Dear Lifehacker, It just so happened that I had my US proxy on while looking at Google Music. The Ultimate Santana album price read $6.99. Meanwhile, the Australian region price was $16.99 from the same exact service. This is same for whole long list of great albums. What gives? Tamborine Man
Image: David Gans
Broadly speaking, the sides of your wallet are what gives in this case. It’s no particular secret that the prices paid by Australians for digital services are significantly higher than in other areas around the globe. The US is the classic case where a lot of material is either available there but not here, or even when it is available it’s priced significantly higher than the stateside price.

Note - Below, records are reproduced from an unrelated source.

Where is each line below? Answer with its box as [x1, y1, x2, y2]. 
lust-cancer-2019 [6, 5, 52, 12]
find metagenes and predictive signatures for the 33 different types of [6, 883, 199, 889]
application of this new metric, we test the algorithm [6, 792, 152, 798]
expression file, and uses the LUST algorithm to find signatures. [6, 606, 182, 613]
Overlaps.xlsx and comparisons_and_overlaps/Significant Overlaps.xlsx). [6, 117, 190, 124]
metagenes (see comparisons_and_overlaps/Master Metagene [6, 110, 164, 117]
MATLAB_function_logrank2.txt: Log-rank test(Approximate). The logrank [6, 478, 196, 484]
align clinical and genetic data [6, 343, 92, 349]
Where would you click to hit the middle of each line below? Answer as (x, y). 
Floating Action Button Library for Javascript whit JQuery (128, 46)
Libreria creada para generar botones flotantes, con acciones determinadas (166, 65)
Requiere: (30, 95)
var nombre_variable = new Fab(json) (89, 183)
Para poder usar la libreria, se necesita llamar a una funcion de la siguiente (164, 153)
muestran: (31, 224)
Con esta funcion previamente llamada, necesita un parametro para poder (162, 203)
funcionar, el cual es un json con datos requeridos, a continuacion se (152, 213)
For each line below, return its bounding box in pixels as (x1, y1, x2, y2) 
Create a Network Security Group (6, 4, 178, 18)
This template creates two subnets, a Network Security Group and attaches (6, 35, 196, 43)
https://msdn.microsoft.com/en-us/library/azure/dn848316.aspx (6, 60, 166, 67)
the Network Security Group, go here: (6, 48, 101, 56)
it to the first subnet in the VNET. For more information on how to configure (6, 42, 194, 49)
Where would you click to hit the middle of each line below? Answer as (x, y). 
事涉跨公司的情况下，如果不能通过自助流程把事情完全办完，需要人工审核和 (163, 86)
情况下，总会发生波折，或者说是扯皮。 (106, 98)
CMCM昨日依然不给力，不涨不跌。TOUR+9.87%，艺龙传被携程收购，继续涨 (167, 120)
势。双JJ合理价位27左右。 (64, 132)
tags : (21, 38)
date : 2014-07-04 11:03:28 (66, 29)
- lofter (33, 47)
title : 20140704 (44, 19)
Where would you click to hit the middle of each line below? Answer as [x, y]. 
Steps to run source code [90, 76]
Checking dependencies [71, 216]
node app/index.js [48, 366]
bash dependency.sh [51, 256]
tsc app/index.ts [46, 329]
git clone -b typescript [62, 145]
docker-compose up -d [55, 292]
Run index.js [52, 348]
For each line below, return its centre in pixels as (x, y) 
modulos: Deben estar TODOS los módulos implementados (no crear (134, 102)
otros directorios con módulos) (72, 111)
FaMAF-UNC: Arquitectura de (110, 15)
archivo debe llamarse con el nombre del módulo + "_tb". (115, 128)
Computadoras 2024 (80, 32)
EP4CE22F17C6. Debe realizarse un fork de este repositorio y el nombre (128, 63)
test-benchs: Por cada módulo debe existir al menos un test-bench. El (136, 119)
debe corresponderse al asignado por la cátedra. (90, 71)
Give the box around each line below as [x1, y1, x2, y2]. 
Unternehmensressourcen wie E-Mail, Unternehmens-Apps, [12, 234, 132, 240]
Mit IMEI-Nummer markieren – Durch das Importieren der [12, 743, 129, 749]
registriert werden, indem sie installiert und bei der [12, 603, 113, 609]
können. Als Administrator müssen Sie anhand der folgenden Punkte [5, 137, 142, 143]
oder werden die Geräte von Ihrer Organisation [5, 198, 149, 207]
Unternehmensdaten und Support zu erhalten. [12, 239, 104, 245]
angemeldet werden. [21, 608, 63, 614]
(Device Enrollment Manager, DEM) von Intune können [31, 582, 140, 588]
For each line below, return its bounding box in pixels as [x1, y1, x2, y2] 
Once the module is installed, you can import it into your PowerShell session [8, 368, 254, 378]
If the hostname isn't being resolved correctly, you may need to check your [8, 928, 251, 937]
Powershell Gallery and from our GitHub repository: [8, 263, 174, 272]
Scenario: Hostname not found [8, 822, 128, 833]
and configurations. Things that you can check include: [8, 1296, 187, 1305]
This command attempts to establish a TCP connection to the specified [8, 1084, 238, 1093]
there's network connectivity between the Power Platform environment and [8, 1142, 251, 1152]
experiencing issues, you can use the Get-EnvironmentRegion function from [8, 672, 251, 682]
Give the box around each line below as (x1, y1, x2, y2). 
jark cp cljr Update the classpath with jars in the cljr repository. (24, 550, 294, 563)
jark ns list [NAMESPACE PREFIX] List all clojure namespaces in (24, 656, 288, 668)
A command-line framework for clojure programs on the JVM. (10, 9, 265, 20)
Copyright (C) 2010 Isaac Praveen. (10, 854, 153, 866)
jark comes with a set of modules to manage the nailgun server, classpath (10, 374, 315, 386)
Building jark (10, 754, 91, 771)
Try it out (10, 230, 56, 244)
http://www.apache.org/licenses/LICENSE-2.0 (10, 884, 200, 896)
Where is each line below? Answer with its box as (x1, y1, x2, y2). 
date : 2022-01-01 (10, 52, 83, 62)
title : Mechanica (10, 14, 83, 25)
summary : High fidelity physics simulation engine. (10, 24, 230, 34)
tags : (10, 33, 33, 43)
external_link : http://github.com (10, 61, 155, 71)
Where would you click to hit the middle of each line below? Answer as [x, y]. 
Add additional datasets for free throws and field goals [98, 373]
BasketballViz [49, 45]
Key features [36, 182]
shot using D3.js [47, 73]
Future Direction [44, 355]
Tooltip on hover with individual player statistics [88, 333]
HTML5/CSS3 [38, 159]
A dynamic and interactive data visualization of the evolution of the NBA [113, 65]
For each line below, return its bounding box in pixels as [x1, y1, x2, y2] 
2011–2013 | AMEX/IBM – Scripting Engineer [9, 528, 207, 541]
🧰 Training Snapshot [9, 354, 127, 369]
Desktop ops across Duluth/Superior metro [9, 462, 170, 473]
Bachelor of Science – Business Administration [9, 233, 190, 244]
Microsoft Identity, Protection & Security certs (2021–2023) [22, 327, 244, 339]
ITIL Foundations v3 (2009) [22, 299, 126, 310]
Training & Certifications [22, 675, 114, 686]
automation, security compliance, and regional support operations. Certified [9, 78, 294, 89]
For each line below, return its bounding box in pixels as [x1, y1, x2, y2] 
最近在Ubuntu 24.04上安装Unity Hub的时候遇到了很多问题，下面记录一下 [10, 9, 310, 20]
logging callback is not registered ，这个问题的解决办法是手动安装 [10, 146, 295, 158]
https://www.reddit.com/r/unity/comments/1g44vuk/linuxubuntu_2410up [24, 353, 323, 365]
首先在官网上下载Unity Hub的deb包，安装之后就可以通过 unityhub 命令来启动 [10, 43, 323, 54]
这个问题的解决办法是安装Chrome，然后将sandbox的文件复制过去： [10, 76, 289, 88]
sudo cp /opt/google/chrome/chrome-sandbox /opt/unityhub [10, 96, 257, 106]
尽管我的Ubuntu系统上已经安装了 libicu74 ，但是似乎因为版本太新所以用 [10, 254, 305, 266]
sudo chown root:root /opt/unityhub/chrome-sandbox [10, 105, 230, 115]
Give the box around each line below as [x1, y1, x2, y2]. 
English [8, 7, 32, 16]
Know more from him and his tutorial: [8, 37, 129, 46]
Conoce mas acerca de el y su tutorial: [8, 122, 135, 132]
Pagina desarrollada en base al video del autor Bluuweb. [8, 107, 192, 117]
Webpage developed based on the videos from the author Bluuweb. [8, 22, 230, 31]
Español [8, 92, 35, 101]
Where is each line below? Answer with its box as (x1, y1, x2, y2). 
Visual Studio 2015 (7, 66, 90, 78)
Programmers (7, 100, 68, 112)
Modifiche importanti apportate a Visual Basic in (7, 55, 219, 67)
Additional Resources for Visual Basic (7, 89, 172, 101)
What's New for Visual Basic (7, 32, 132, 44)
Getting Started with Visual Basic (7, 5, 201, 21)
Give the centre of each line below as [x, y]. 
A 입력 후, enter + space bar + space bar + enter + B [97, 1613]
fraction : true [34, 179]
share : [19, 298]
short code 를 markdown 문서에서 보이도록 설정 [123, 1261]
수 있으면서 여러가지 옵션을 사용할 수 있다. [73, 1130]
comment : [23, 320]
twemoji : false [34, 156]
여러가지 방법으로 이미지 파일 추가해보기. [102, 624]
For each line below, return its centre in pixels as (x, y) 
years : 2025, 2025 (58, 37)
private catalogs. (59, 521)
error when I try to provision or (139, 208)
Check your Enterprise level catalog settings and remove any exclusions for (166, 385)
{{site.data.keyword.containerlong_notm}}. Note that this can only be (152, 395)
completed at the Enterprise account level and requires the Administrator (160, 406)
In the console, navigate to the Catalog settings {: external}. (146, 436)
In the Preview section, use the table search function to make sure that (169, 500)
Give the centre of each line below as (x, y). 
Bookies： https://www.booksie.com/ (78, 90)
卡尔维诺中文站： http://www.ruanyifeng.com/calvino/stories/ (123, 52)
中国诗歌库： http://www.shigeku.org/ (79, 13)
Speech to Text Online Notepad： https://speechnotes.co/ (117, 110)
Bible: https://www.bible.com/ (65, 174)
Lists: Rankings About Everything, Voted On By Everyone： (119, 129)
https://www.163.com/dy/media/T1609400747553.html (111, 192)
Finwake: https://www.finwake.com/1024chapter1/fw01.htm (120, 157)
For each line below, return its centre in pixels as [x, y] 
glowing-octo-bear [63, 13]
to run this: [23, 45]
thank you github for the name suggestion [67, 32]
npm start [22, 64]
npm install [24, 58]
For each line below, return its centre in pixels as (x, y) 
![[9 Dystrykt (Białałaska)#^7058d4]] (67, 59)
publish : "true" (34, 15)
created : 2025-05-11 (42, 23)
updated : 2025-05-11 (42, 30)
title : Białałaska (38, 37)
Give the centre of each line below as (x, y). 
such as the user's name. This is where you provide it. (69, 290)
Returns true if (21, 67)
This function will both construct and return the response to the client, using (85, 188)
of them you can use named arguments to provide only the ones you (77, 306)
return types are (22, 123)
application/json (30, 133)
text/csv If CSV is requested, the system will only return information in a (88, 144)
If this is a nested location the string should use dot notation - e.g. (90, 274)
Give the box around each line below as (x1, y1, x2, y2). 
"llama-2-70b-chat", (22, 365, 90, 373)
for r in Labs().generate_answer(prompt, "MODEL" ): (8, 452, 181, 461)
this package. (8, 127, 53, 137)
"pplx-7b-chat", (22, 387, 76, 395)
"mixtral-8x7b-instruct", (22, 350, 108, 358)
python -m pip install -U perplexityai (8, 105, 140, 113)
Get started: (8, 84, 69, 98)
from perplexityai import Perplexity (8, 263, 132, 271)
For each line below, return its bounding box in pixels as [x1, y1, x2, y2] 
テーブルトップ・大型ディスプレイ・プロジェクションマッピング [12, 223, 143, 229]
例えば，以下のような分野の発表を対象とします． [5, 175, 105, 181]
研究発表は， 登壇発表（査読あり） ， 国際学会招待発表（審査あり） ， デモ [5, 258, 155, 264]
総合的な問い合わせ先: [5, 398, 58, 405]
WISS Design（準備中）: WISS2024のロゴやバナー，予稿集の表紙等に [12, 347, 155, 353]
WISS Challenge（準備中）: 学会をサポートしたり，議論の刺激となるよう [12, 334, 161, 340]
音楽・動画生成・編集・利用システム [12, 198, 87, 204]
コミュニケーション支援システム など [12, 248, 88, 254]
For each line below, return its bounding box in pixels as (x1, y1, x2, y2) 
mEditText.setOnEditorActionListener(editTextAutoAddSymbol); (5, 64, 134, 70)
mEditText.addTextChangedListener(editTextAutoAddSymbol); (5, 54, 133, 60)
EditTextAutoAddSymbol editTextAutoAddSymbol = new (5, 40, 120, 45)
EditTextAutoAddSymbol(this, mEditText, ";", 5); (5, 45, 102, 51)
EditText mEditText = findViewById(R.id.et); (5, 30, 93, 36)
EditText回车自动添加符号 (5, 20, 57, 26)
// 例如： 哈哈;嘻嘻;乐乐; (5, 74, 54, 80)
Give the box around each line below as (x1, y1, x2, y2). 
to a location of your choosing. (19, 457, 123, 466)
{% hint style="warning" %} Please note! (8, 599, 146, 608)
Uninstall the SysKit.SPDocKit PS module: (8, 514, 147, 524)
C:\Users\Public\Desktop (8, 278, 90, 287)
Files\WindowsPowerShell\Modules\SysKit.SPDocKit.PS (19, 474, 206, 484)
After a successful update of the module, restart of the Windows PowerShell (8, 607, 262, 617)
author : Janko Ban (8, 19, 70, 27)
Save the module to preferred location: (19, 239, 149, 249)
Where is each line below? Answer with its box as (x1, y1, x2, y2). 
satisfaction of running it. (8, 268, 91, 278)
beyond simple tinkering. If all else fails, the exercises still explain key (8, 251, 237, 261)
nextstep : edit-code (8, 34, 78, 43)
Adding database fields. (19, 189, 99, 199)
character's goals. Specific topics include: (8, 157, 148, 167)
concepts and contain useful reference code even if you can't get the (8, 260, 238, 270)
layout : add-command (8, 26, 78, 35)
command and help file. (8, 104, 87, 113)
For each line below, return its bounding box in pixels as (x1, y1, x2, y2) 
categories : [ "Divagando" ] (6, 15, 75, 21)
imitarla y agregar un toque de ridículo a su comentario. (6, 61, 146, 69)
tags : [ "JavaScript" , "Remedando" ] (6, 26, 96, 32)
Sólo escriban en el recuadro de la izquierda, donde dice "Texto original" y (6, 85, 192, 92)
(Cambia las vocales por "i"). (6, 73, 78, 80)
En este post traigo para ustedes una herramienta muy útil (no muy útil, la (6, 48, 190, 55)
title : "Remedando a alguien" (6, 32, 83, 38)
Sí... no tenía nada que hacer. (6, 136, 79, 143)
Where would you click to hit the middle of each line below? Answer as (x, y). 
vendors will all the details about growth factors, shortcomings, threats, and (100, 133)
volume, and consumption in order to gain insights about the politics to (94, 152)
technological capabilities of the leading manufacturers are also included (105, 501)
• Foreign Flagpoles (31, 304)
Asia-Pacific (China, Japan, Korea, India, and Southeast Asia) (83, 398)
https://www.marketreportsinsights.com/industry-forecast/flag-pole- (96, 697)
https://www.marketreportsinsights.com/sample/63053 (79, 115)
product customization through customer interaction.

So why does this happen? In one sense, it’s classic market economics. The digital music companies do it because by and large, the market will bear that kind of cost. Business exist to make profits, and if someone will pay more for your goods, you charge that for as long as you can. It’s worth bearing in mind that there’s also a significant quantity of buck-passing when it comes to who’s entirely responsible for pricing schemes, with sellers such as Google and Apple often pointing out that the prices are ultimately set by the record labels themselves.
The market pricing issue is an economic argument, but is there much behind it to support it? There are some small scale issues to deal with — for example, different tax regimes in differing countries, so in the US, for example, online prices are never listed with sales tax included because it varies state by state, whereas in Australia everything is covered by a blanket GST that’s apparently going to drop to the level where it could hit digital music sales as well.
There are also some arguments about the relative value of currency, not just in terms of exchange rates, but also the level of average wages, which are higher in Australia than in the States, so a US wage doesn’t go as “far” as one in Australia for the same numerical money value.
Still, in a digital world, those arguments should only go so far. Justifying a 243 per cent price hike shouldn’t be amongst them, given that the costs of distribution for digital bits are significantly lower than with any physical goods.
The short answer is that they rip off Australians because they can.